* Work order: Two lines below mark the span: the one containing "thread calls one" and the one containing "execve (2), pthread_setcancelstate". Set down both, plus every line between, exactly as they stand, and nothing else.

* Supplied records:
==*==

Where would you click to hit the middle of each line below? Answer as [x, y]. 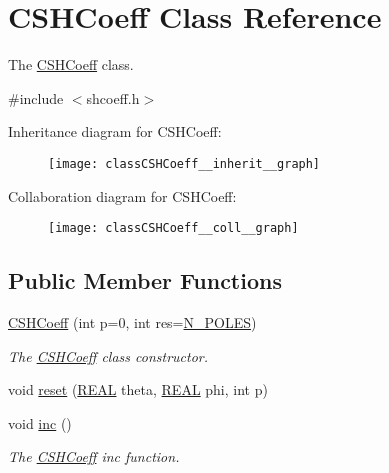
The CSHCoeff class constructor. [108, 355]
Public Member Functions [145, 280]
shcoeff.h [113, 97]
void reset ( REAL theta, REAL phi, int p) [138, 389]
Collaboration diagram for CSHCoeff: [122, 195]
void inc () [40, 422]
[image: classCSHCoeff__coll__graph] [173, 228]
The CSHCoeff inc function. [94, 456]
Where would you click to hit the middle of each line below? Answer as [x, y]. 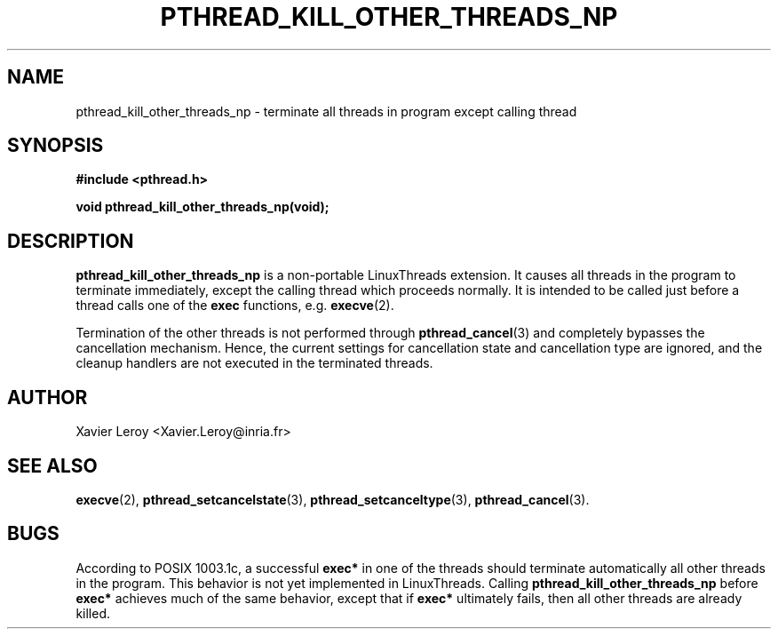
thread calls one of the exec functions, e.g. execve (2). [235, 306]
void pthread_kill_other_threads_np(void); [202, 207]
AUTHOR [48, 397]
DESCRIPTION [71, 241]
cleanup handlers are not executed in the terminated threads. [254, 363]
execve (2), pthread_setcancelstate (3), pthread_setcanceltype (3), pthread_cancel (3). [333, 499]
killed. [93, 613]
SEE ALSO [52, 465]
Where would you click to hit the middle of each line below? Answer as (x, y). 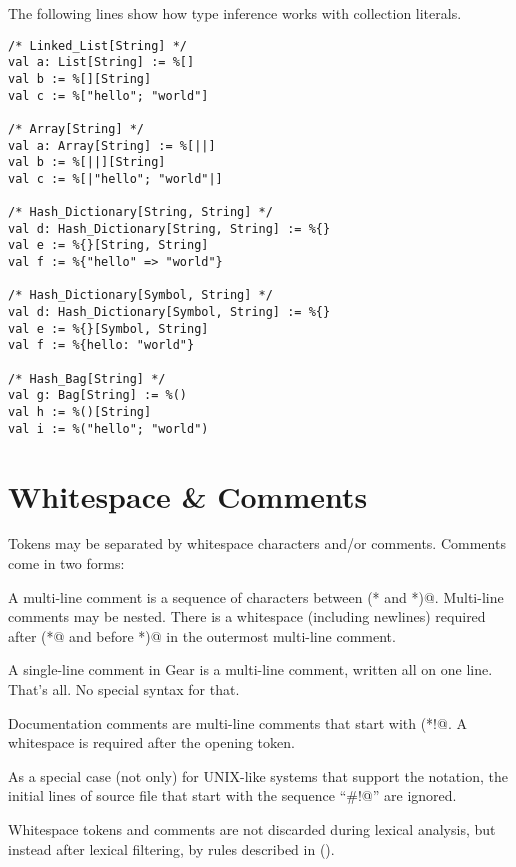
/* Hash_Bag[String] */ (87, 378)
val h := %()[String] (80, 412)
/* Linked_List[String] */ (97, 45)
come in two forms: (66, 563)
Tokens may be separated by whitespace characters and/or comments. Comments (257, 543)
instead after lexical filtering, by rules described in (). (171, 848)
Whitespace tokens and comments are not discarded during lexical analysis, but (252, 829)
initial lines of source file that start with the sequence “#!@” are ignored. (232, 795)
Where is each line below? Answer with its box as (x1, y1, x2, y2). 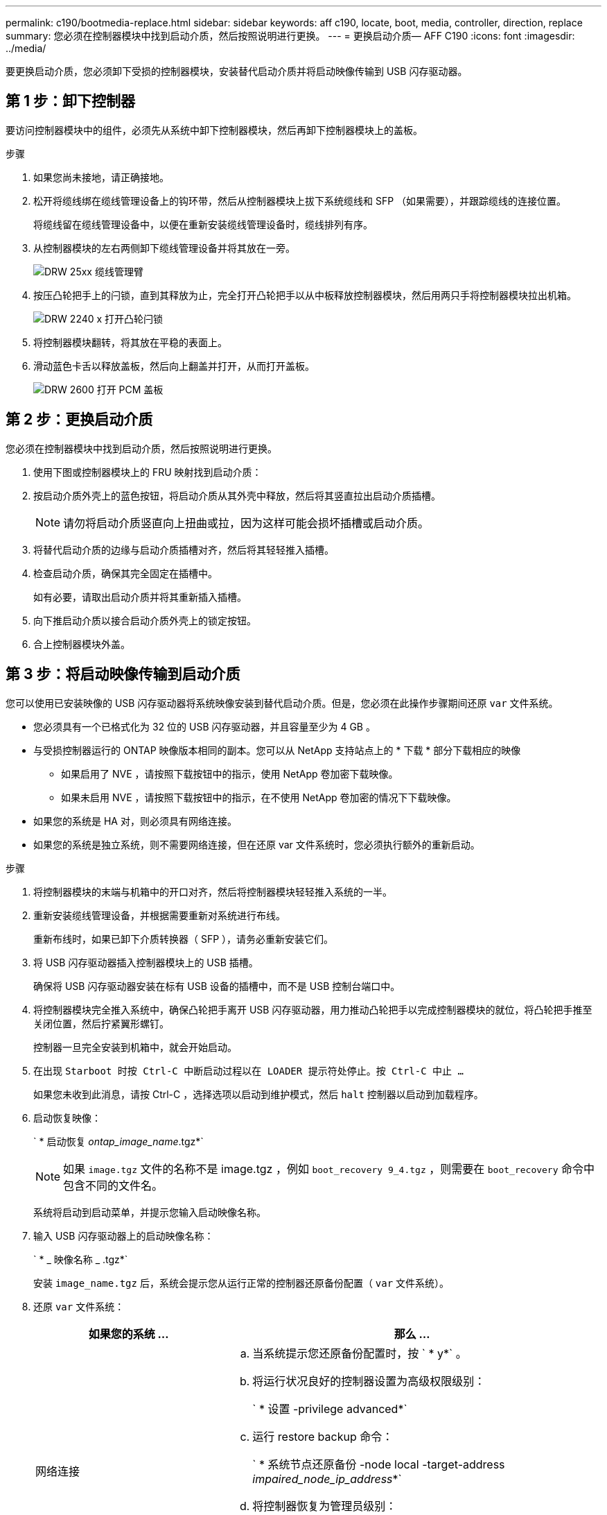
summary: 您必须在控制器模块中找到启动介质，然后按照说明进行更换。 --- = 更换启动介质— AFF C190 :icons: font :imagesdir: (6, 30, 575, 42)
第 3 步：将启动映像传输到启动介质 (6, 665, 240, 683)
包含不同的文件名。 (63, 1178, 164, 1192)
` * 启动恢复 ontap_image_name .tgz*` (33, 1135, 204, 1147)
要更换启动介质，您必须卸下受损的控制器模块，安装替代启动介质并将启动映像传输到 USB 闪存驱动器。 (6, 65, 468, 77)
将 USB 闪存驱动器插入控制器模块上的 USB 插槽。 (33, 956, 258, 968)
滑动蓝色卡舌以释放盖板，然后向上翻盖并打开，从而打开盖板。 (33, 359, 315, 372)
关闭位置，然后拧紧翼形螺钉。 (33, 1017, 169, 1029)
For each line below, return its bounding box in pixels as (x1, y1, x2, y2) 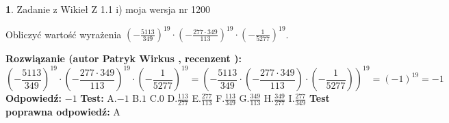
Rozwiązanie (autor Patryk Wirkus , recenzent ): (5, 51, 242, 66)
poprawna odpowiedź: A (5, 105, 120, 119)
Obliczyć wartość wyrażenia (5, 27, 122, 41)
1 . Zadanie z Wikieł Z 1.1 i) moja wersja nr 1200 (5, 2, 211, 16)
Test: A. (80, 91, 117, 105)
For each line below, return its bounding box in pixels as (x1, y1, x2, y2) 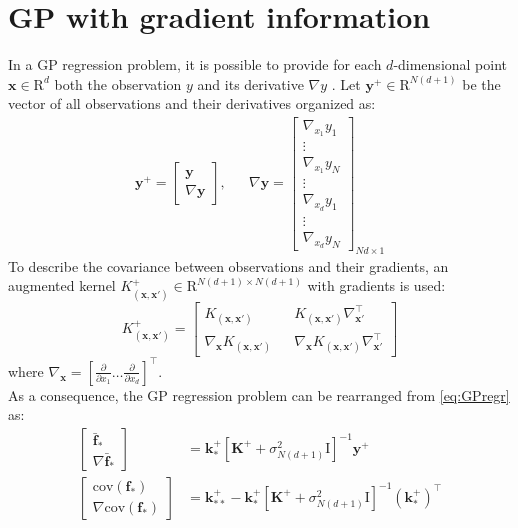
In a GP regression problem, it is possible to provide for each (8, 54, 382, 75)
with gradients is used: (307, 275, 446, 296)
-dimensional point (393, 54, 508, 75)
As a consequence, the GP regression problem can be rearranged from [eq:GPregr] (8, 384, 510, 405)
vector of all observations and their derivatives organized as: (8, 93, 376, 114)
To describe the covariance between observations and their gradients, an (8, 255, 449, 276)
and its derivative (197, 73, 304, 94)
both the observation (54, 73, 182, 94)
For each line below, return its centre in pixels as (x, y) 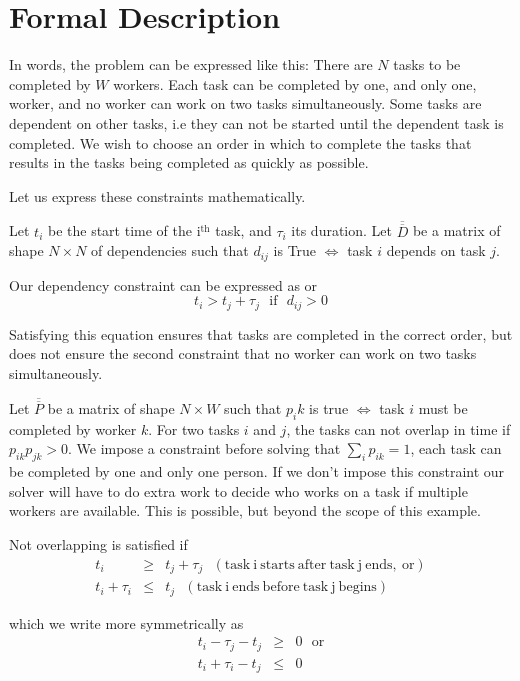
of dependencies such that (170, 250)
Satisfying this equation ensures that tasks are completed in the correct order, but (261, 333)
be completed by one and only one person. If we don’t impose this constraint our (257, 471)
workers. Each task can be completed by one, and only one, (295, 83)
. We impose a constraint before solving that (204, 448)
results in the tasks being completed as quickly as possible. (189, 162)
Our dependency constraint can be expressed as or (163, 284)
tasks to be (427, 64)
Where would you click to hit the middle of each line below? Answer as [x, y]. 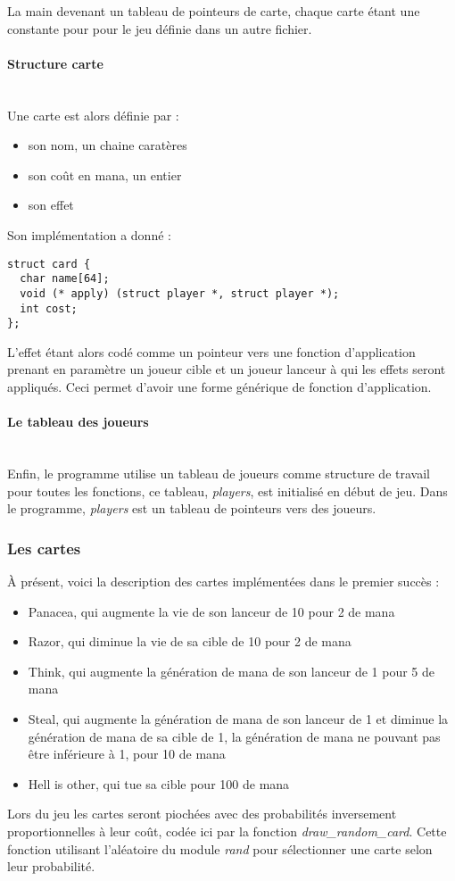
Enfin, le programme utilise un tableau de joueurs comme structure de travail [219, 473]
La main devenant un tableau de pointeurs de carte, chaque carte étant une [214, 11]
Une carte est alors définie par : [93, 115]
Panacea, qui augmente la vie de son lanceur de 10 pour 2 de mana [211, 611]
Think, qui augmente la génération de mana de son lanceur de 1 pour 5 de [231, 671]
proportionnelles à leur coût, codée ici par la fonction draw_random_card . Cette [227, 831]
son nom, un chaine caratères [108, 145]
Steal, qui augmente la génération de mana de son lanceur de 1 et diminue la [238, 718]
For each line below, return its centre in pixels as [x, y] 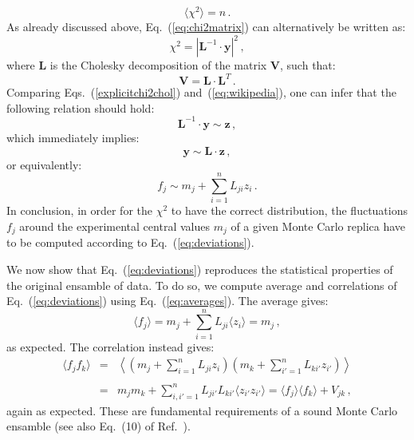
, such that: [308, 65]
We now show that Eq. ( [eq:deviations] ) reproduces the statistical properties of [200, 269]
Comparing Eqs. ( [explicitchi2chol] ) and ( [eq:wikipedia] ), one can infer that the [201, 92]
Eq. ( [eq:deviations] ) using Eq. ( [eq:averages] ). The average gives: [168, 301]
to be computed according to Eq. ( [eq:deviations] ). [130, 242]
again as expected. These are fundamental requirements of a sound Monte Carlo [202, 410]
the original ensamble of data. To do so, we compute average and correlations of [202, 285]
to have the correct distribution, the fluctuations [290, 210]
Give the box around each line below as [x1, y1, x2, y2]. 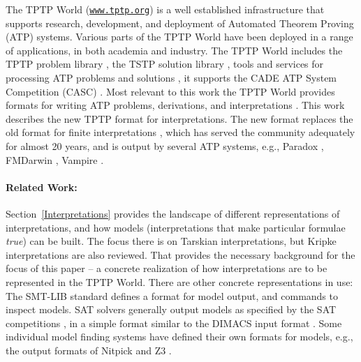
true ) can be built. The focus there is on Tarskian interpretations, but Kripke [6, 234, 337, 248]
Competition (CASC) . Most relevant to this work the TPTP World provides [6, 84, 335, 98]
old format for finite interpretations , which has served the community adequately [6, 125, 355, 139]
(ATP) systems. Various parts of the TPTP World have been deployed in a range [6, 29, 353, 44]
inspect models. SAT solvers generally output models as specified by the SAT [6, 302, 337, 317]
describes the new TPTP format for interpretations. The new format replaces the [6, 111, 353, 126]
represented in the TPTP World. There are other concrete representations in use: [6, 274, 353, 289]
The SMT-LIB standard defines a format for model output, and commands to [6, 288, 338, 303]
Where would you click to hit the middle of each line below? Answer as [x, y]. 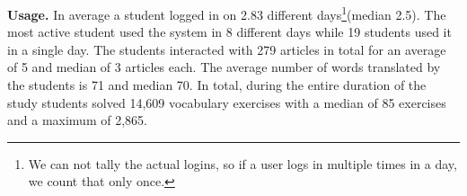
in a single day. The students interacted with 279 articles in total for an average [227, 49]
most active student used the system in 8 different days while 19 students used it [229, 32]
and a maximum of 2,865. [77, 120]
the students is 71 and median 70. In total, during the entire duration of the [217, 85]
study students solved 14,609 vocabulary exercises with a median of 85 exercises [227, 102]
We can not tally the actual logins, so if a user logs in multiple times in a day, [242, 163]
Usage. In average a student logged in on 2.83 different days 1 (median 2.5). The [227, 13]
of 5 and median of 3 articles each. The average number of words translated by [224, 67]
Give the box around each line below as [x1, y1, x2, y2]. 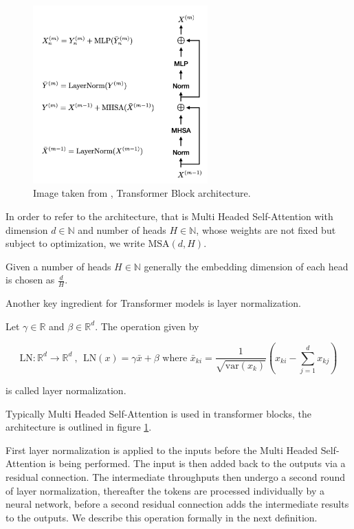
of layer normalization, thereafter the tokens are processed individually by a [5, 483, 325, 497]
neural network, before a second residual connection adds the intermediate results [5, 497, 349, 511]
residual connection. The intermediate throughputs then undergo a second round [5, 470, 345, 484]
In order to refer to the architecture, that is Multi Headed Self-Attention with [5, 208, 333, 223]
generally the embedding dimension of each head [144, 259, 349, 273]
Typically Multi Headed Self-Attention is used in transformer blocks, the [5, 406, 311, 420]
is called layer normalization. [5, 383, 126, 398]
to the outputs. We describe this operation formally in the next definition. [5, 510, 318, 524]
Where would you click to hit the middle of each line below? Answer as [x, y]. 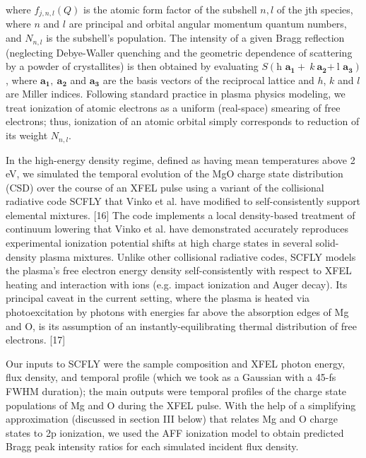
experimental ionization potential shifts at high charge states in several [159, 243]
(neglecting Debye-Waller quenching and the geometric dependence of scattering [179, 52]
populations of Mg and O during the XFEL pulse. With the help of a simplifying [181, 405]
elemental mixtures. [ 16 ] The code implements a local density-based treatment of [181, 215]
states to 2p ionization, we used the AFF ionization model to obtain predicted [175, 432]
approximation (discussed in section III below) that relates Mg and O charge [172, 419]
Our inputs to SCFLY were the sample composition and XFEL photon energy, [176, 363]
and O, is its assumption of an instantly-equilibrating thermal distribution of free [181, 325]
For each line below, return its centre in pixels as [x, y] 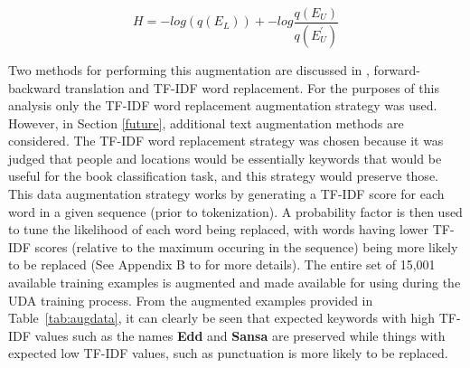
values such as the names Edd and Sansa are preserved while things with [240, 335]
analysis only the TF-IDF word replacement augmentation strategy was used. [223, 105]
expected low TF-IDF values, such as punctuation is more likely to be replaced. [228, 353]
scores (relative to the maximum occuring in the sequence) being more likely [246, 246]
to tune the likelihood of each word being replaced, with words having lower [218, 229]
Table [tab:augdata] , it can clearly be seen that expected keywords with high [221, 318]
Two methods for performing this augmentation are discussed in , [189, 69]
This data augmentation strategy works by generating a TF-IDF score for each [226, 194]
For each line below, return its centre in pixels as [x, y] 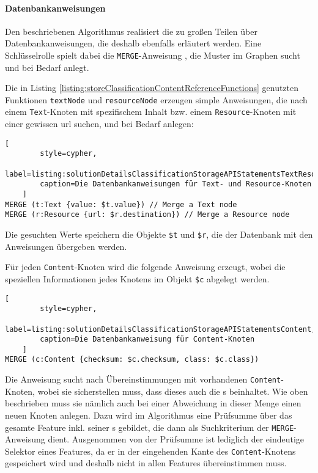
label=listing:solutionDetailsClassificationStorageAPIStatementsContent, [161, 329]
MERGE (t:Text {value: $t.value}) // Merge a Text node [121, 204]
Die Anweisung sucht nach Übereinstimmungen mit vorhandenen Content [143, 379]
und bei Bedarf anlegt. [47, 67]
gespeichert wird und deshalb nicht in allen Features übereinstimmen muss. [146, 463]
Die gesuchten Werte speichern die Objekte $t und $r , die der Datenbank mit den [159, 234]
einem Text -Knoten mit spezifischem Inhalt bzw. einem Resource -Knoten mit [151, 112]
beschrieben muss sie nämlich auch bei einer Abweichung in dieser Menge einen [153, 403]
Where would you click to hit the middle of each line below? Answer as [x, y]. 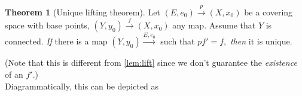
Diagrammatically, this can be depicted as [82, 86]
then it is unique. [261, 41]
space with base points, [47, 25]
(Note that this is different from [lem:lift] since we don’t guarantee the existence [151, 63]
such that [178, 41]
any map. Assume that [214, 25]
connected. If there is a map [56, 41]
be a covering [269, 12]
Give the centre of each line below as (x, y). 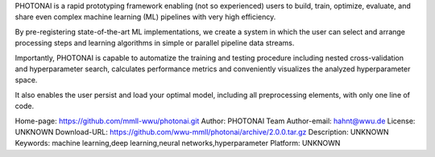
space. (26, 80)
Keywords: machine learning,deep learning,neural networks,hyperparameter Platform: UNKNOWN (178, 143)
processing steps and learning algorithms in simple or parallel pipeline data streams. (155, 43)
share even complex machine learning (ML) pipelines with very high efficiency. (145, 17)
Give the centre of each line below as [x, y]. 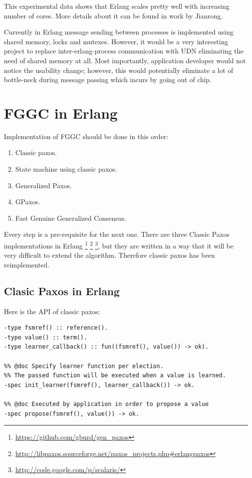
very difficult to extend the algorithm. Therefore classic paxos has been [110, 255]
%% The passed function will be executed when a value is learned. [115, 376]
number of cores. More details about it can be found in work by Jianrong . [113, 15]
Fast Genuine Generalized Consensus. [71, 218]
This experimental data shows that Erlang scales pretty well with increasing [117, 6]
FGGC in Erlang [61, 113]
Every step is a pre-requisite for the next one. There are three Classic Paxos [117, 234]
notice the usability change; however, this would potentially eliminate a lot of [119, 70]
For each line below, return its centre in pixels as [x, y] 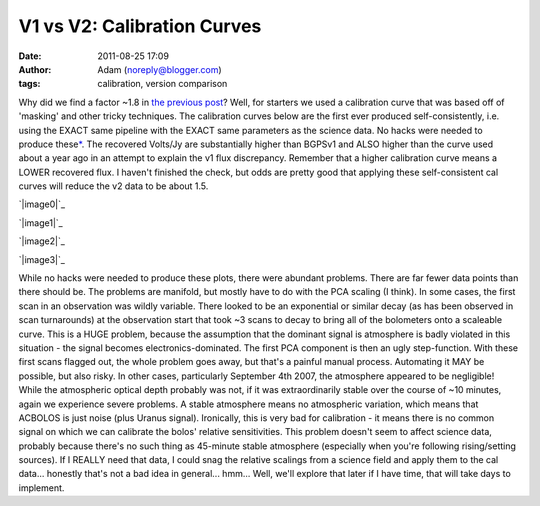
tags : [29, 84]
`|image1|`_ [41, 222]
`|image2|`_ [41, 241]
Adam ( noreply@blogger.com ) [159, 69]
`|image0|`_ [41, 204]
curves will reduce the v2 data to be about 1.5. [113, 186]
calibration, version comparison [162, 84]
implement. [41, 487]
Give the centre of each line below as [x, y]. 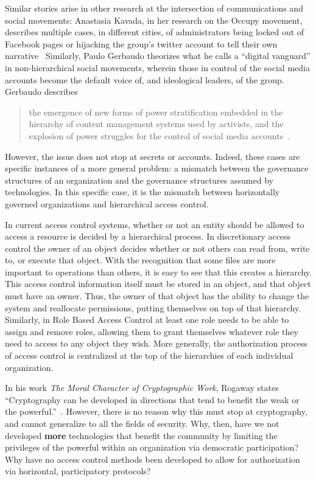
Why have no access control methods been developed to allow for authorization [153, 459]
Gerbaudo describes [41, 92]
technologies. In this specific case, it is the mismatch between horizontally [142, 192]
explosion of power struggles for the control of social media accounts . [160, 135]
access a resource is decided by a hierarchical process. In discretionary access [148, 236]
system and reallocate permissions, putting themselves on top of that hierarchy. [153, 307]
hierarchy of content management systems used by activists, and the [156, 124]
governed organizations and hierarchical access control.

==*==

* Task solution:
thread calls one of the exec functions, e.g. execve (2). [235, 306]
void pthread_kill_other_threads_np(void); [202, 207]
AUTHOR [48, 397]
DESCRIPTION [71, 241]
cleanup handlers are not executed in the terminated threads. [254, 363]
execve (2), pthread_setcancelstate (3), pthread_setcanceltype (3), pthread_cancel (3). [333, 499]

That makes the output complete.